--- Extracted material ---

=== Begin Enclosure ===

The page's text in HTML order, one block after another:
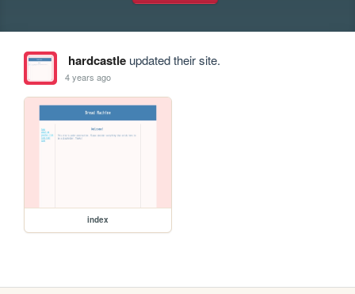
hardcastleupdated their site.
4 years ago
index
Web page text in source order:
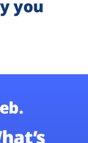
you
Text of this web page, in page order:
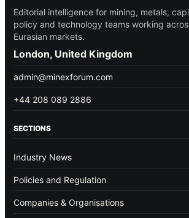
Editorial intelligence for mining, metals,
policy and technology teams working
Eurasian markets.
London, United Kingdom
admin@minexforum.com
+44 208 089 2886
SECTIONS
Industry News
Policies and Regulation
Companies & Organisations
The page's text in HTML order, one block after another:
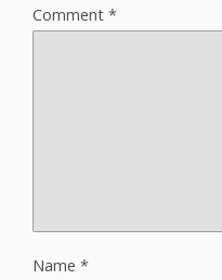
Comment *
Name *
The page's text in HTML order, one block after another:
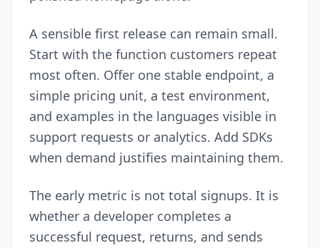
A sensible first release can remain small.
Start with the function customers repeat
most often. Offer one stable endpoint, a
simple pricing unit, a test environment,
and examples in the languages visible in
support requests or analytics. Add SDKs
when demand justifies maintaining them.
The early metric is not total signups. It is
whether a developer completes a
successful request, returns, and sends
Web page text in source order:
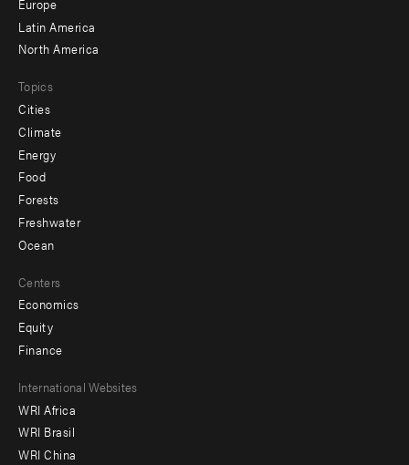
secondary
Latin America
North America
Topics
Cities
Climate
Energy
Food
Forests
Freshwater
Ocean
Centers
Economics
Equity
Finance
Footer
menu
-
International Websites
WRI Africa
WRI Brasil
WRI China
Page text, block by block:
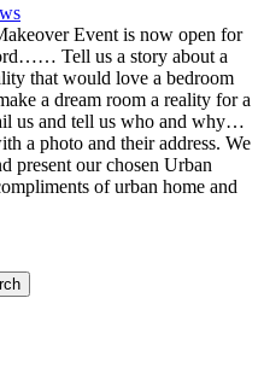
Event is now open for
Tell us a story about a
that would love a bedroom
a dream room a reality for a
us and tell us who and why…
a photo and their address. We
present our chosen Urban
of urban home and
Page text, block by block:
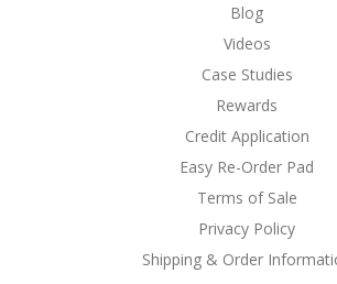
Blog
Videos
Case Studies
Rewards
Credit Application
Easy Re-Order Pad
Terms of Sale
Privacy Policy
Shipping & Order
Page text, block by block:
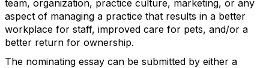
team, organization, practice culture, marketing, or any
aspect of managing a practice that results in a better
workplace for staff, improved care for pets, and/or a
better return for ownership.
The nominating essay can be submitted by either a
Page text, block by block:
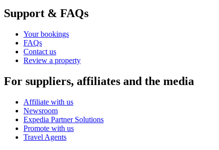
Support & FAQs
Your bookings
FAQs
Contact us
Review a property
For suppliers, affiliates and the media
Affiliate with us
Newsroom
Expedia Partner Solutions
Promote with us
Travel Agents
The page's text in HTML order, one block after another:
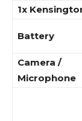
1x
Battery
Camera /
Microphone
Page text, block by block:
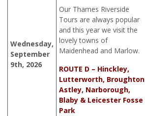
Wednesday,
September
9th, 2026
Our Thames Riverside
Tours are always popular
and this year we visit the
lovely towns of
Maidenhead and Marlow.
ROUTE D – Hinckley,
Lutterworth, Broughton
Astley, Narborough,
Blaby & Leicester Fosse
Park
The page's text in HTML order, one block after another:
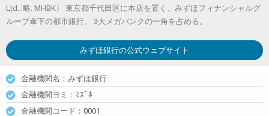
Ltd.; 略: MHBK） 東京都千代田区に本店を置く、みずほフィナンシャルグ
ループ傘下の都市銀行。 3大メガバンクの一角を占める。
みずほ銀行の公式ウェブサイト
金融機関名：みずほ銀行
金融機関ヨミ：ﾐｽﾞﾎ
金融機関コード：0001
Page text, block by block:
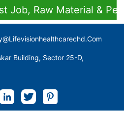
Raw Material &
Building, Sector 25-D,
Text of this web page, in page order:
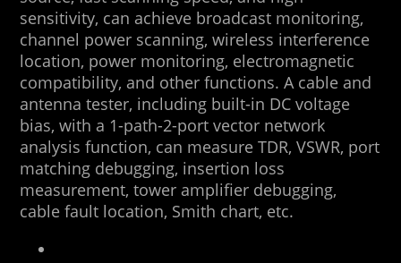
sensitivity, can achieve broadcast monitoring,
channel power scanning, wireless interference
location, power monitoring, electromagnetic
compatibility, and other functions. A cable and
antenna tester, including built-in DC voltage
bias, with a 1-path-2-port vector network
analysis function, can measure TDR, VSWR, port
matching debugging, insertion loss
measurement, tower amplifier debugging,
cable fault location, Smith chart, etc.
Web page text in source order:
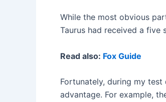
While the most obvious
Taurus had received a
Read also: Fox Guide
Fortunately, during my
advantage. For example,
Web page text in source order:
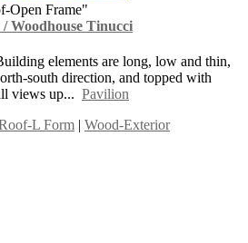
Open Frame"
Woodhouse Tinucci
elements are long, low and thin,
south direction, and topped with
views up... Pavilion
L Form | Wood-Exterior
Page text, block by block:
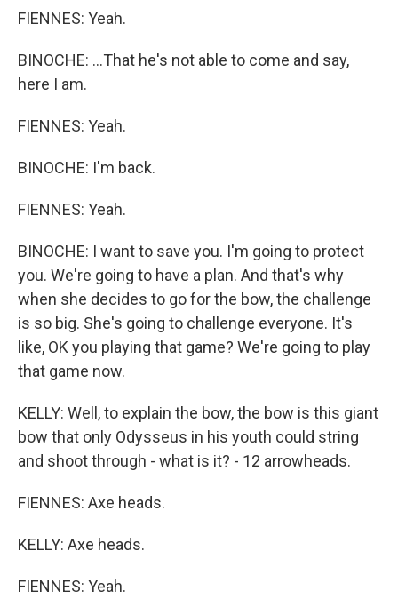
FIENNES: Yeah.
BINOCHE: ...That he's not able to come and say,
here I am.
FIENNES: Yeah.
BINOCHE: I'm back.
FIENNES: Yeah.
BINOCHE: I want to save you. I'm going to protect
you. We're going to have a plan. And that's why
when she decides to go for the bow, the challenge
is so big. She's going to challenge everyone. It's
like, OK you playing that game? We're going to play
that game now.
KELLY: Well, to explain the bow, the bow is this giant
bow that only Odysseus in his youth could string
and shoot through - what is it? - 12 arrowheads.
FIENNES: Axe heads.
KELLY: Axe heads.
FIENNES: Yeah.
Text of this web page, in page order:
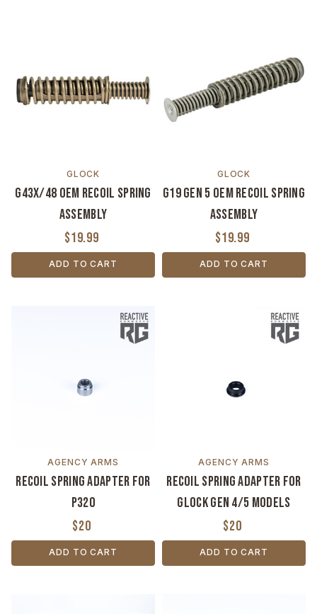
GLOCK
G43X/48 OEM Recoil Spring
Assembly
$19.99
ADD TO CART
GLOCK
G19 Gen 5 OEM Recoil Spring
Assembly
$19.99
ADD TO CART
AGENCY ARMS
Recoil Spring Adapter for
P320
$20
ADD TO CART
AGENCY ARMS
Recoil Spring Adapter for
Glock GEN 4/5 Models
$20
ADD TO CART
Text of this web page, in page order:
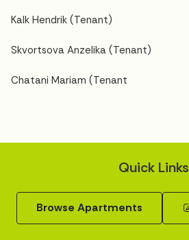
Kalk Hendrik (Tenant)
Skvortsova Anzelika (Tenant)
Chatani Mariam (Tenant
Quick Links
Browse Apartments
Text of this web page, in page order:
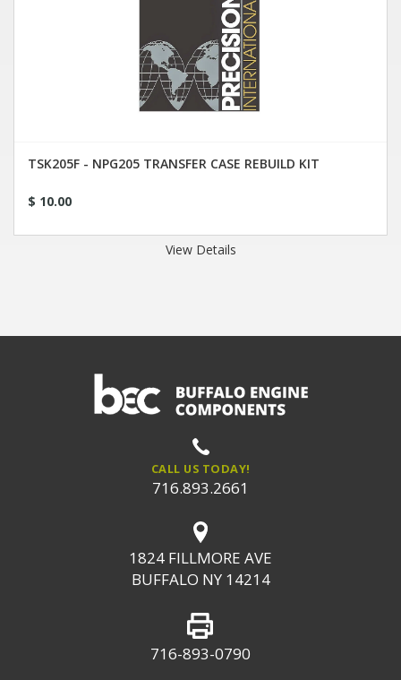
TSK205F - NPG205 TRANSFER CASE REBUILD KIT
$ 10.00
View Details
CALL US TODAY!
716.893.2661
1824 FILLMORE AVE
BUFFALO NY 14214
716-893-0790
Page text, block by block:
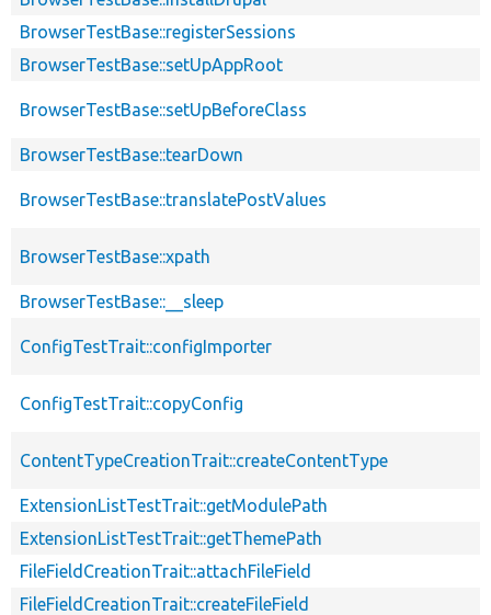
BrowserTestBase::registerSessions
BrowserTestBase::setUpAppRoot
BrowserTestBase::setUpBeforeClass
BrowserTestBase::tearDown
BrowserTestBase::translatePostValues
BrowserTestBase::xpath
BrowserTestBase::__sleep
ConfigTestTrait::configImporter
ConfigTestTrait::copyConfig
ContentTypeCreationTrait::createContentType
ExtensionListTestTrait::getModulePath
ExtensionListTestTrait::getThemePath
FileFieldCreationTrait::attachFileField
FileFieldCreationTrait::createFileField
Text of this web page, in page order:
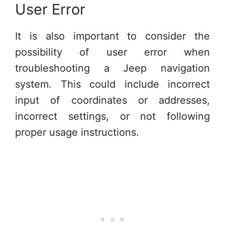
User Error
It is also important to consider the
possibility of user error when
troubleshooting a Jeep navigation
system. This could include incorrect
input of coordinates or addresses,
incorrect settings, or not following
proper usage instructions.
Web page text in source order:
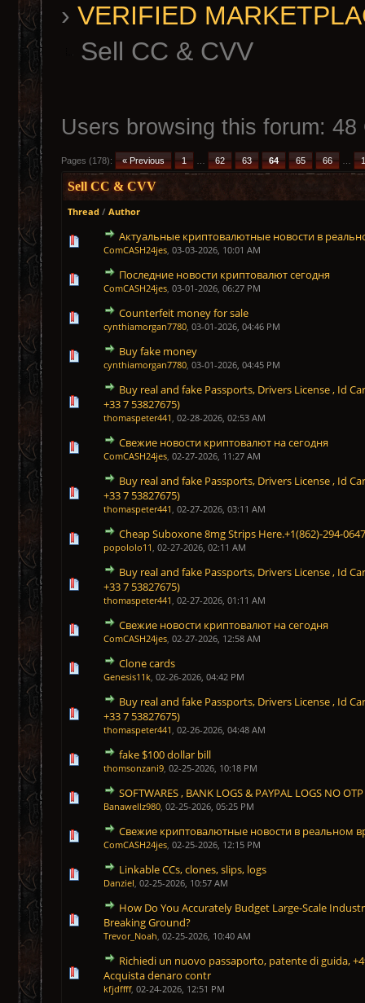
› VERIFIED
Sell CC & CVV
Users browsing this forum: 48
Pages (178): « Previous 1 62 63 64 65 66
Sell CC & CVV
Thread / Author
Актуальные криптовалютные новости в
ComCASH24jes, 03-03-2026, 10:01 AM
0 Vote(s) - 0 out of 5 in Average
1234 5
Последние новости криптовалют сегодня
ComCASH24jes, 03-01-2026, 06:27 PM
0 Vote(s) - 0 out of 5 in Average
123 45
Counterfeit money for sale
cynthiamorgan7780, 03-01-2026, 04:46 PM
0 Vote(s) - 0 out of 5 in Average
123 45
Buy fake money
cynthiamorgan7780, 03-01-2026, 04:45 PM
0 Vote(s) - 0 out of 5 in Average
1 2345
Buy real and fake Passports, Drivers License , Id
+33 7 53827675)
thomaspeter441 , 02-28-2026, 02:53 AM
0 Vote(s) - 0 out of 5 in Average
1234
Свежие новости криптовалют на сегодня
ComCASH24jes, 02-27-2026, 11:27 AM
0 Vote(s) - 0 out of 5 in Average
12345
Buy real and fake Passports, Drivers License , Id
+33 7 53827675)
thomaspeter441 , 02-27-2026, 03:11 AM
0 Vote(s) - 0 out of 5 in Average
1234
Cheap Suboxone 8mg Strips Here.+1(862)-294-0647
popololo11 , 02-27-2026, 02:11 AM
0 Vote(s) - 0 out of 5 in Average
12345
Buy real and fake Passports, Drivers License , Id
+33 7 53827675)
thomaspeter441 , 02-27-2026, 01:11 AM
1 Vote(s) - 5 out of 5 in Average
1234
Свежие новости криптовалют на сегодня
ComCASH24jes, 02-27-2026, 12:58 AM
1 Vote(s) - 5 out of 5 in Average
12345
Clone cards
Genesis11k, 02-26-2026, 04:42 PM
1 Vote(s) - 5 out of 5 in Average
123
Buy real and fake Passports, Drivers License , Id
+33 7 53827675)
thomaspeter441 , 02-26-2026, 04:48 AM
1 Vote(s) - 5 out of 5 in Average
1234
fake $100 dollar bill
thomsonzani9, 02-25-2026, 10:18 PM
1 Vote(s) - 5 out of 5 in Average
12345
SOFTWARES , BANK LOGS & PAYPAL LOGS NO OTP
Banawellz980, 02-25-2026, 05:25 PM
1 Vote(s) - 5 out of 5 in Average
12345
Свежие криптовалютные новости в реальном
ComCASH24jes, 02-25-2026, 12:15 PM
1 Vote(s) - 5 out of 5 in Average
12345
Linkable CCs, clones, slips, logs
Danziel, 02-25-2026, 10:57 AM
1 Vote(s) - 5 out of 5 in Average
12345
How Do You Accurately Budget Large-Scale
Breaking Ground?
Trevor_Noah, 02-25-2026, 10:40 AM
1 Vote(s) - 5 out of 5 in Average
12345
Richiedi un nuovo passaporto, patente di guida,
Acquista denaro contr
kfjdffff, 02-24-2026, 12:51 PM
1 Vote(s) - 5 out of 5 in Average
1234 5
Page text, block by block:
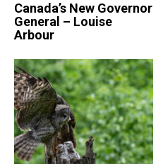
Canada’s New Governor
General – Louise
Arbour
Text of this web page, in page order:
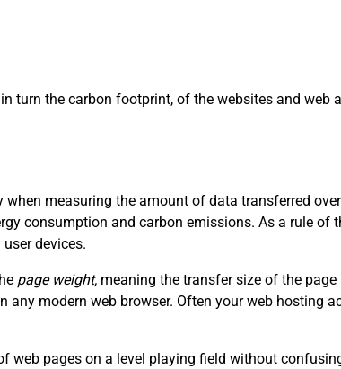
turn the carbon footprint, of the websites and web
measuring the amount of data transferred
consumption and carbon emissions. As a rule of
devices.
page weight, meaning the transfer size of the
modern web browser. Often your web hosting
web pages on a level playing field without
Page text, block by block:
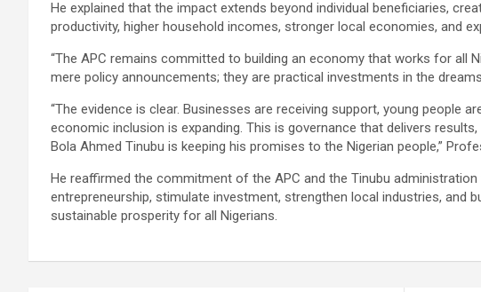
He explained that the impact extends beyond individual beneficiaries,
productivity, higher household incomes, stronger local economies, and
“The APC remains committed to building an economy that works for all
mere policy announcements; they are practical investments in the
“The evidence is clear. Businesses are receiving support, young people
economic inclusion is expanding. This is governance that delivers
Bola Ahmed Tinubu is keeping his promises to the Nigerian people,”
He reaffirmed the commitment of the APC and the Tinubu
entrepreneurship, stimulate investment, strengthen local industries, and
sustainable prosperity for all Nigerians.
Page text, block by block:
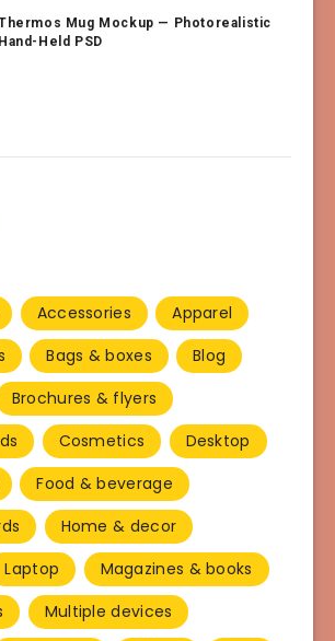
Mug Mockup — Photorealistic
Hand-Held PSD
Accessories
Apparel
Bags & boxes
Blog
Brochures & flyers
Cosmetics
Desktop
Food & beverage
Home & decor
Laptop
Magazines & books
Multiple devices
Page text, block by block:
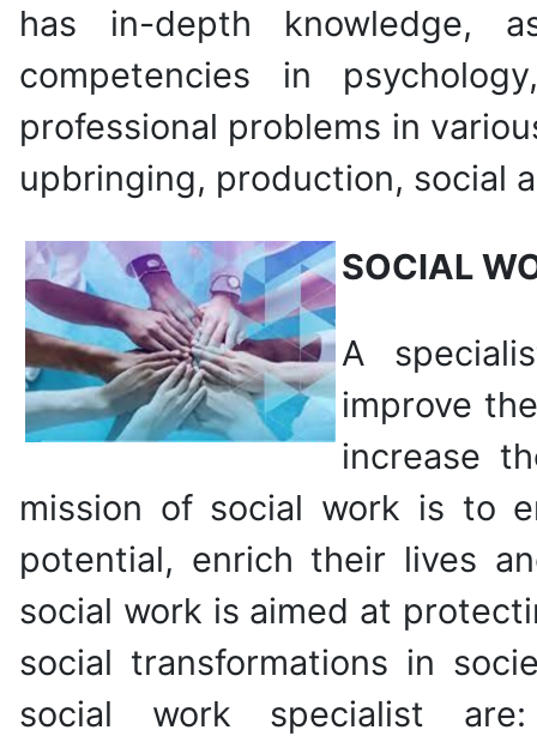
has in-depth knowledge,
competencies in
professional problems in
upbringing, production, social
SOCIAL
A
improve
increase
mission of social work is to
potential, enrich their lives
social work is aimed at
social transformations in
social work specialist
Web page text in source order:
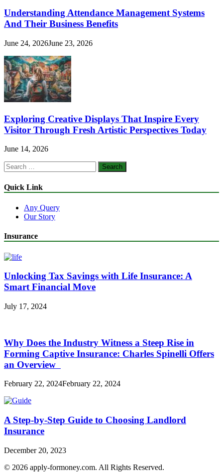
Understanding Attendance Management Systems
And Their Business Benefits
June 24, 2026June 23, 2026
Exploring Creative Displays That Inspire Every
Visitor Through Fresh Artistic Perspectives Today
June 14, 2026
Search
for:
Quick Link
Any Query
Our Story
Insurance
Unlocking Tax Savings with Life Insurance: A
Smart Financial Move
July 17, 2024
Why Does the Industry Witness a Steep Rise in
Forming Captive Insurance: Charles Spinelli Offers
an Overview
February 22, 2024February 22, 2024
A Step-by-Step Guide to Choosing Landlord
Insurance
December 20, 2023
© 2026 apply-formoney.com. All Rights Reserved.
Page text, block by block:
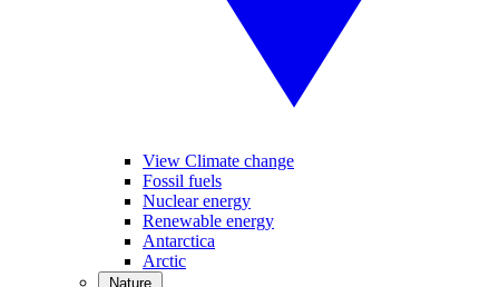
View Climate change
Fossil fuels
Nuclear energy
Renewable energy
Antarctica
Arctic
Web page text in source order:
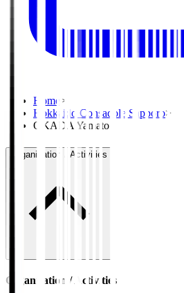
Home >
Hokkaido Consadole Sapporo>
OKADA Yamato
Organisation / Activities
Organisation / Activities

=== End Enclosure ===

--- What you are asked to do ---
The expected result is a copy of each line in the records where "ConfigTestTrait" appears.

--- Result below ---
ConfigTestTrait::configImporter
ConfigTestTrait::copyConfig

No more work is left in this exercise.